The beautiful young ladies of  Ballet Folkloric Costa de Oro from San Francisco. Photo by Pomai

The 2014 Annual Hawaii Hispanic Heritage Festival was held on Saturday, October 11, 2014, from 10am to 6pm at Kapiolani Park, Waikiki.

In celebration of Hispanic Heritage Month, this free community-wide event featured Latin food booths, crafters, cultural exhibits, a keiki section, community/ health agencies and lots of entertainment. It regularly attracts up to 10,000+ people according to event officials.

Featured entertainment included the following:

“Ballet Folkloric Costa de Oro”, Eddie Ortiz & Son Caribe Salsa Band, Rodney Perez & TropiJazz, Mariachi Loco, Ballet Del Club Cultural y Deportivo Bolivia, Sophia and Ivan Danzas Colombianas En Hawaii, Grupo Café Colombia Dancers, Yuki Komiyama Salsa Dance Teams (Fuego y Agua) and Soul Brazil Band, Zumba with Carolina Enriquez. Plus:
DJ Ever & DJ Jose, Jose Colina Aiza & Cuban Rueda/Salsa Dancers.
Photos courtesy of HispanicEventsHawaii.com

Following are photos I took of the event, which I was there from about 1:30 to3:30pm. Enjoy.

Puerto Rican wooden mortar & pestle called a “Pilon”, pronounced P-lon (it’s quite large)

Colombian Dancer

Colombian Dancer

The beautiful young ladies of Ballet Folkloric Costa de Oro from San Francisco.

Beautiful young lady of Ballet Folkloric Costa de Oro from San Francisco.

Flautas and Steak & Chicken Tacos

Flautas and Steak, Pork Carnitas and Chorizo Tacos

Specialty Hot, hot HOT! Sauces

Habanero and Ghost Pepper Hot Sauces…. someone call the fire department!
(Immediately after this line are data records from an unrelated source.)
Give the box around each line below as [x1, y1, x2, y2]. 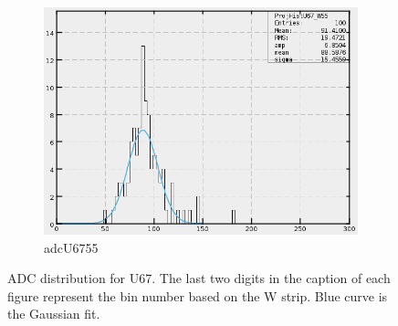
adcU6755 [44, 237, 99, 257]
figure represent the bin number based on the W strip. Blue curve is [7, 286, 388, 305]
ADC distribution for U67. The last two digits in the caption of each [7, 268, 391, 288]
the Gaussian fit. [7, 304, 100, 323]
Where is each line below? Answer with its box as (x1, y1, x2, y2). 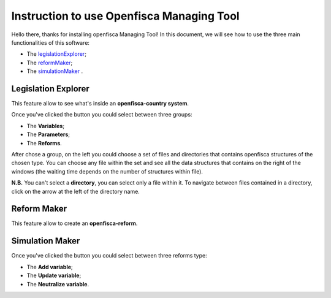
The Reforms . (26, 139, 63, 147)
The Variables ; (26, 122, 64, 129)
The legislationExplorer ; (26, 50, 87, 58)
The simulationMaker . (26, 67, 83, 75)
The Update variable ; (26, 272, 82, 279)
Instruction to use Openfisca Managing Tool (11, 9, 240, 23)
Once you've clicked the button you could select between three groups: (11, 111, 192, 118)
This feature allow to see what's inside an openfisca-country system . (11, 100, 189, 107)

Soul De Cuba Lechon Asado and Black Beans Plate

A Puerto Rican Barbie Doll!


Carne Frite

Mammah’s Kitchen Pastele plate

Mammah’s Kitchen Empandas

Cuban Relleno De Papas

Hola Gato Rebote Tienda and Senor Elmo

A big crowd enjoying the entertainment at Kapiolani Bandstand

Salsa dancing lessons with audience volunteers

And how was it? As mentioned earlier, I arrived around 1:30pm and spent about 2 hours there. It was pretty crowded. I’d say about 75% of what it normally looks like at the Okinawan Festival, by far Hawaii’s largest culture festival. I think they could do a better job with the culture booth, such as dressing up mannequins in cultural attire from each Hispanic country represented at the festival. Otherwise you won’t get to see that unless you spend the entire day there to catch the performers in their outfits.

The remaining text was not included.